[tialaramex]

Aren't you, in fact, the same Thomas Ptacek who has repeatedly claimed that DNSSEC is so irrelevant that events like this would go essentially unnoticed?

Edited to add, e.g. https://news.ycombinator.com/item?id=22400167

> DNSSEC is moribund and almost nobody uses it; in reality, the DNSSEC root private keys could land on Pastebin tomorrow and nothing would "break"

We have this whole thread here about a "service disruption" for Slack, and nobody leaked the "root private keys" just one person made a dumb error and it blew up their site.

[tptacek]

No, I'm the Thomas Ptacek who has repeatedly claimed that the only impact DNSSEC is going to have on the Internet is causing outages like this. It's right there in the blog posts; in fact, it's even in the 2007 blog posts I wrote about this on the Matasano blog.

[ptomato]

> just one person made a dumb error and it blew up their site

yeah, the dumb error they made was "using DNSSEC"

[bluejekyll]

I'm not going to defend DNSSEC here, because this outage and others continue to support tptacek's perspective on its usefulness.

But, some governments are requiring DNSSEC, which regardless of its usefulness, puts companies that want those contracts in a bit of a bind.

Perhaps it would make sense to split domains such that DNSSEC guarded ones would not negatively impact ones that do not have DNSSEC.

[tptacek]

The USG DNSSEC requirements, which seem to be a part of what happened, are fragmented and incoherent. OMB withdrew DNSSEC requirements in 2018, and CLOUD.GOV doesn't support it. But some older requirements documents still have them, and need to be updated.

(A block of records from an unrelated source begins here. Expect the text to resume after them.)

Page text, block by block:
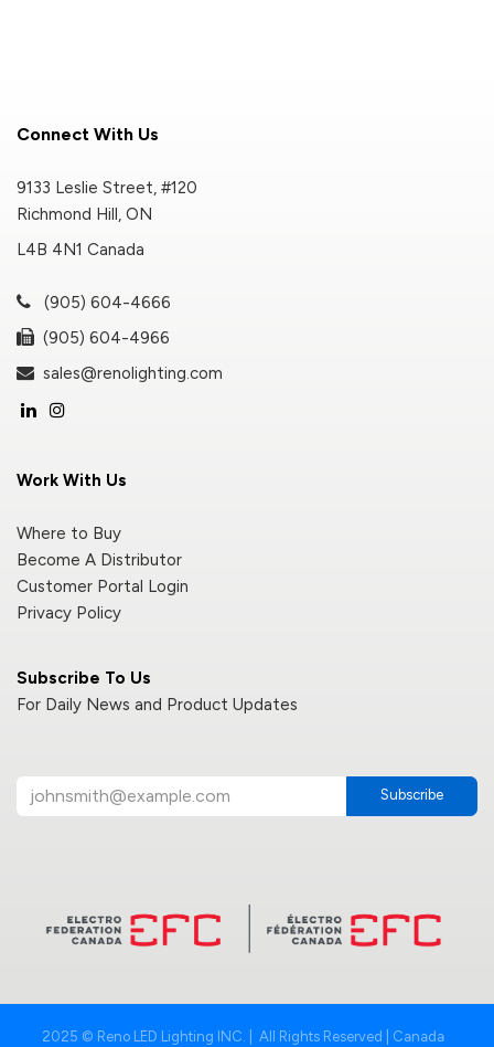
Subscribe To Us
For Daily News and Product Updates
Subscribe
Connect With Us
9133 Leslie Street, #120
Richmond Hill, ON
L4B 4N1 Canada
(905) 604-4666
(905) 604-4966
sales@renolighting.com
Work With Us
Where to Buy
Become A Distributor
Customer Portal Login
Privacy Policy
2025 © Reno LED Lighting INC. | All Rights Reserved | Canada
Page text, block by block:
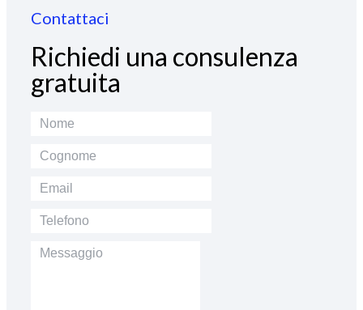
Contattaci
Richiedi una consulenza
gratuita
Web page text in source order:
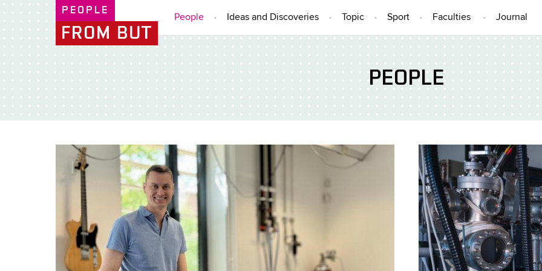
PEOPLE
FROM BUT
People Ideas and Discoveries Topic Sport Faculties Journal
PEOPLE
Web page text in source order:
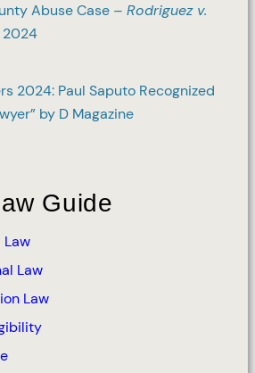
Abuse Case –Rodriguez v.
2024
2024: Paul Saputo Recognized
by D Magazine
Guide
Law
Law
Law
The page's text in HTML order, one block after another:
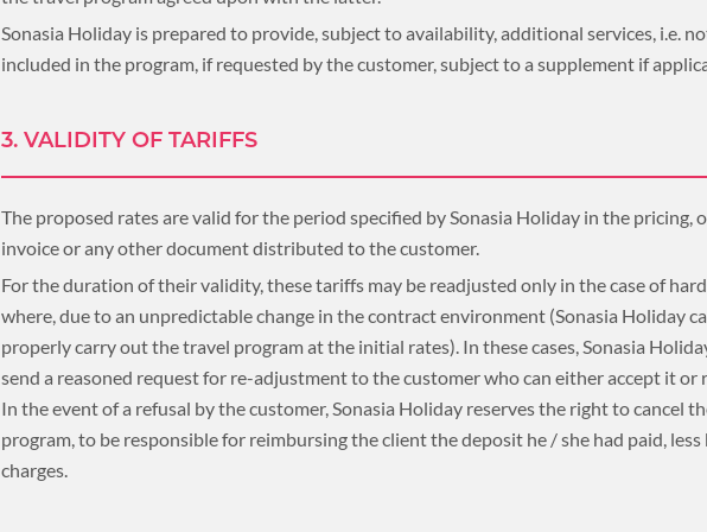
Sonasia Holiday is prepared to provide, subject to availability, additional services, i.e.
included in the program, if requested by the customer, subject to a supplement if
3. VALIDITY OF TARIFFS
The proposed rates are valid for the period specified by Sonasia Holiday in the pricing,
invoice or any other document distributed to the customer.
For the duration of their validity, these tariffs may be readjusted only in the case of
where, due to an unpredictable change in the contract environment (Sonasia Holiday
properly carry out the travel program at the initial rates). In these cases, Sonasia
send a reasoned request for re-adjustment to the customer who can either accept it or
In the event of a refusal by the customer, Sonasia Holiday reserves the right to cancel
program, to be responsible for reimbursing the client the deposit he / she had paid, less
charges.
CAMBODIA
PLACES TO VISIT
TIPS & GUIDE
BLOG
MYANMAR
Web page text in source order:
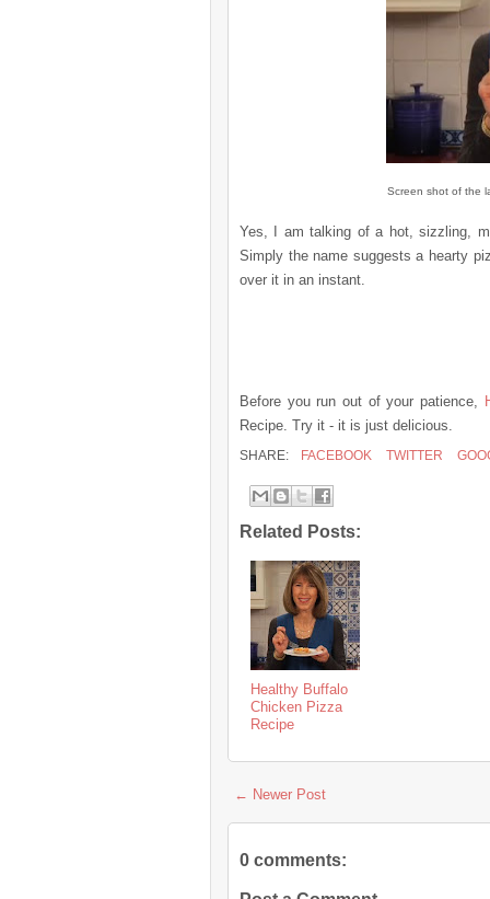
Screen shot of the
Yes, I am talking of a hot, sizzling,
Simply the name suggests a hearty
over it in an instant
Before you run out of your patience,
Recipe. Try it - it is just delicious.
SHARE: FACEBOOK TWITTER
Related Posts:
Healthy Buffalo
Chicken Pizza
Recipe
← Newer Post
0 comments:
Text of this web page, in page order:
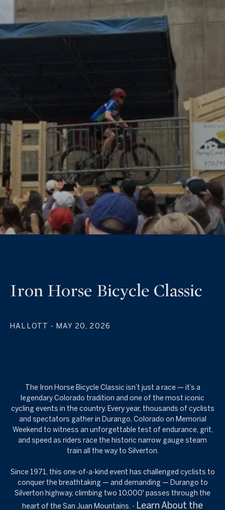
Iron Horse Bicycle Classic
HAL LOTT - MAY 20, 2026
The Iron Horse Bicycle Classic isn’t just a race — it’s a
legendary Colorado tradition and one of the most iconic
cycling events in the country. Every year, thousands of cyclists
and spectators gather in Durango, Colorado on Memorial
Weekend to witness an unforgettable test of endurance, grit,
and speed as riders race the historic narrow gauge steam
train all the way to Silverton.
Since 1971, this one-of-a-kind event has challenged cyclists to
conquer the breathtaking — and demanding — Durango to
Silverton highway, climbing two 10,000' passes through the
heart of the San Juan Mountains. - Learn About the
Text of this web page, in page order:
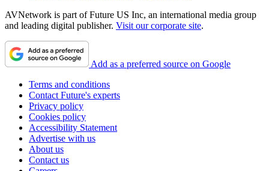
AVNetwork is part of Future US Inc, an international media group
and leading digital publisher. Visit our corporate site.
Add as a preferred source on Google
Terms and conditions
Contact Future's experts
Privacy policy
Cookies policy
Accessibility Statement
Advertise with us
About us
Contact us

The important top-line thing to know here is that virtually all tech companies eschew DNSSEC (you can verify that for yourself with `host -t ds stripe.com`; substitute any other company for Stripe.

DNSSEC-quarantine TLDs are a good idea.

[acdha]

If anyone else is curious about the OMB cycle, here's a pretty good explanation with links to the source memos:

https://cloud.gov/docs/compliance/domain-standards/#dnssec

[terom]

The rationale in OMB memo M-18-23 for withdrawing the DNSSEC requirement in M-08-23 doesn't seem very convincing: we don't need this anymore because everyone should already have DNSSEC by now?

> M-08-23, Securing the Federal Government's Domain Name System Infrastructure (August 22, 2008)

> OMB is rescinding memorandum M-08-23, which provides additional guidance on the Domain Name System (DNS), specifically focusing on new security protections for the Federal DNS. The requirements in this memorandum are outdated; agencies already should have implemented these security protections.